Shop the Exchange First
Consumers who have been notified they’re losing their health insurance for 2018 have a few options, depending on their financial situation. Those who make under $48,240 as an individual or $98,400 for a family of four should shop the government exchanges, since they’ll qualify for a subsidiary despite what they may be hearing. “The cost-sharing reduction executive order does not impact the subsidiary eligible consumer,” Purpura says. “If you qualify for the tax credit under Obamacare, there’s very little impact from that news.”
Checking if you’re eligible for a subsidy should be your first step in getting new coverage, even if you don’t think you’ll qualify.
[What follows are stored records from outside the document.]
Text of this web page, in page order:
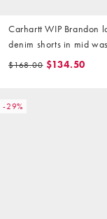
Carhartt WIP Brandon
denim shorts in mid
$168.00 $134.50
-29%
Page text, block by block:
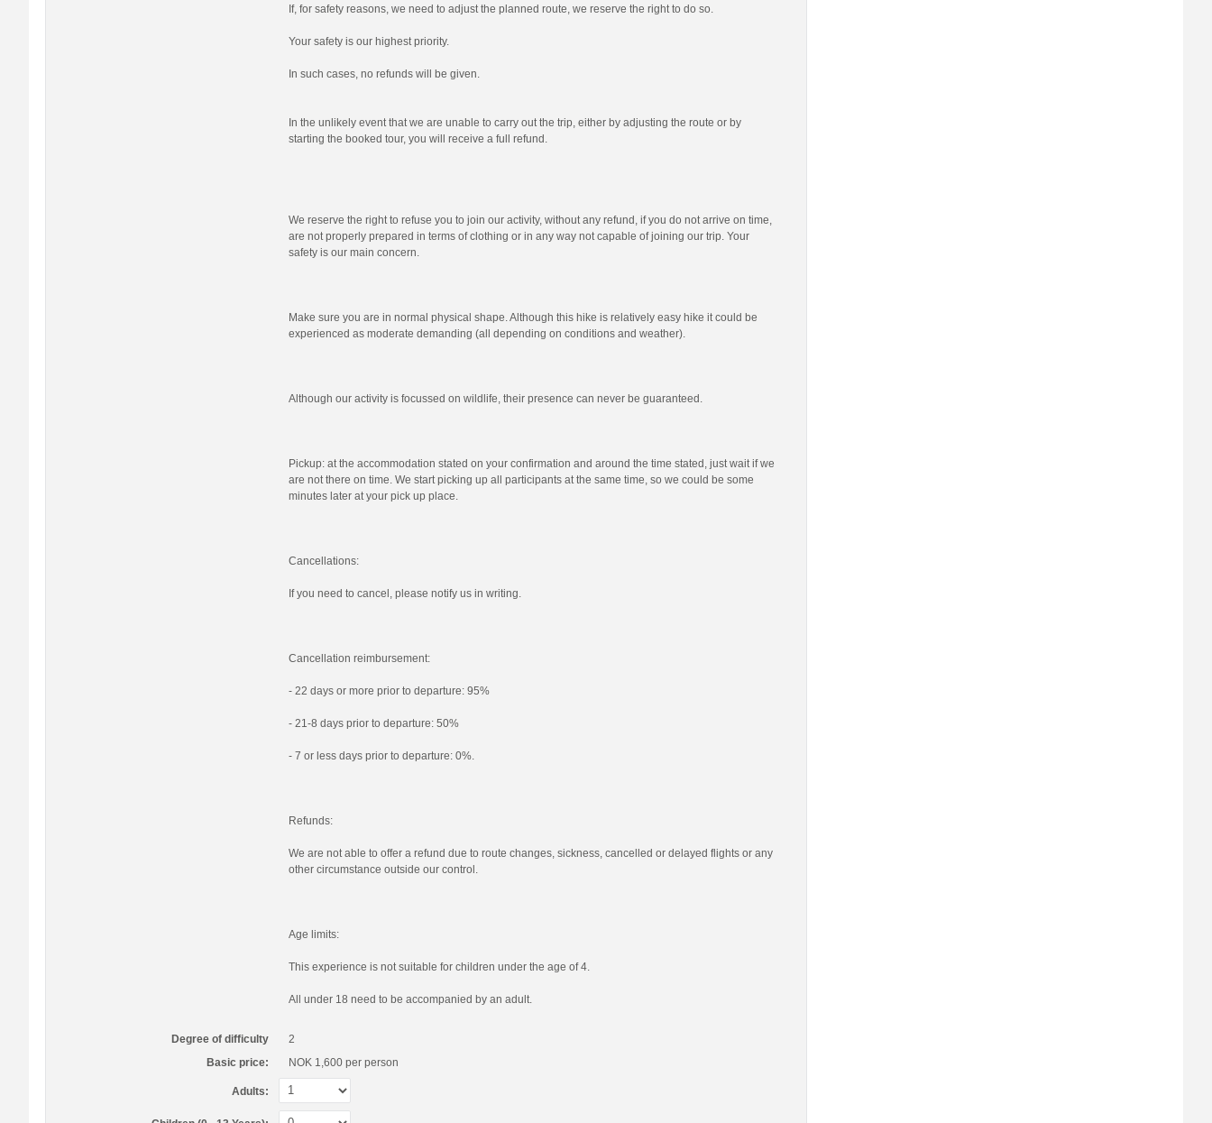
If, for safety reasons, we need to adjust the planned route, we reserve the right to do so.
Your safety is our highest priority.
In such cases, no refunds will be given.
In the unlikely event that we are unable to carry out the trip, either by adjusting the route or by
starting the booked tour, you will receive a full refund.
We reserve the right to refuse you to join our activity, without any refund, if you do not arrive on time,
are not properly prepared in terms of clothing or in any way not capable of joining our trip. Your
safety is our main concern.
Make sure you are in normal physical shape. Although this hike is relatively easy hike it could be
experienced as moderate demanding (all depending on conditions and weather).
Although our activity is focussed on wildlife, their presence can never be guaranteed.
Pickup: at the accommodation stated on your confirmation and around the time stated, just wait if we
are not there on time. We start picking up all participants at the same time, so we could be some
minutes later at your pick up place.
Cancellations:
If you need to cancel, please notify us in writing.
Cancellation reimbursement:
- 22 days or more prior to departure: 95%
- 21-8 days prior to departure: 50%
- 7 or less days prior to departure: 0%.
Refunds:
We are not able to offer a refund due to route changes, sickness, cancelled or delayed flights or any
other circumstance outside our control.
Age limits:
This experience is not suitable for children under the age of 4.
All under 18 need to be accompanied by an adult.
Degree of difficulty
2
Basic price:
NOK 1,600 per person
Adults:

According to Hector De La Torre, the executive director of the Transamerica Center for Health Studies, a nonprofit focused on health care, more than 80 percent of people in the exchange qualify for some kind of break. Those who shop the exchanges have to prepare for some changes. With uncertainty around the survival of Obamacare and costs for insurance providers to participate increasing, shoppers should expect to see higher premiums, less choice and different types of plans and insurers. Consumers who lost health insurance coverage because of a change in their job or another life event, such as a divorce or a new addition to the family, have and continue to be allowed to shop the health care exchange outside of open enrollment.
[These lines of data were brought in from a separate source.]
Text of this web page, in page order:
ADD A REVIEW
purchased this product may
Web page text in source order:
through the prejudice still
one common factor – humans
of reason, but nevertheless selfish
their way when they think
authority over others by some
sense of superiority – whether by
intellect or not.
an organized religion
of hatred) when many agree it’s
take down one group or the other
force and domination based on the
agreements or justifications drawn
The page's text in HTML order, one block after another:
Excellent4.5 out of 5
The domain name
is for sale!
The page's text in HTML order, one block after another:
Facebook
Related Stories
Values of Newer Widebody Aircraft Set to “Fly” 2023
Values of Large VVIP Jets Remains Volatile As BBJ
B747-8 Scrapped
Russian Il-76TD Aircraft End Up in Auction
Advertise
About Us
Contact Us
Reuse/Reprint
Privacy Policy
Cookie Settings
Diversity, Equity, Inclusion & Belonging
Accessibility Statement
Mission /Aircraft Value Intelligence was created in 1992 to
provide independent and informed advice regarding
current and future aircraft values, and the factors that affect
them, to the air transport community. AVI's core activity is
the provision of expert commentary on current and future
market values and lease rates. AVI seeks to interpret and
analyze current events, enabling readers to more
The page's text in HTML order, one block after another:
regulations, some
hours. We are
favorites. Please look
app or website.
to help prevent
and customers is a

Gap Insurance Can Defray Expenses
Consumers who don’t qualify for a government subsidy can either purchase their insurance directly from an insurance provider or buy health insurance products that don’t qualify as major medical health insurance but can be cheaper and effective.
Take gap insurance plans, for starters. These plans provide consumers with a safety net for unexpected medical costs. Gap insurance plans come in different flavors. There’s critical illness insurance, which provides a cash payment if a person is diagnosed with cancer, has a heart attack or suffers from a stroke or another serious and costly illness. Accident insurance is another type of gap insurance that gives you a cash payout if you’re in an accident, while a fixed-benefit indemnity plan has daily payouts for specific events, like a cash payment for every day you spend in the hospital.
Short-term health insurance plans also don’t comply with the Obamacare law, but they can provide consumers with health insurance if they miss the open enrollment period. They typically work like a PPO plan, but with limited coverage, including a lack of prescription drug benefits and maternity care. But they can protect you and your finances if you have a serious illness or get into an accident.
None of these plans cover preexisting conditions, and most can decline your application based on past health history. Many include preventive care, like wellness treatments. “If you don’t qualify for subsidiary and insurance is not affordable, know the limitations” of these plans before purchasing, Purpura says. “You have to be a good consumer of insurance. Make sure you understand what you are buying, what your options are and how it works.”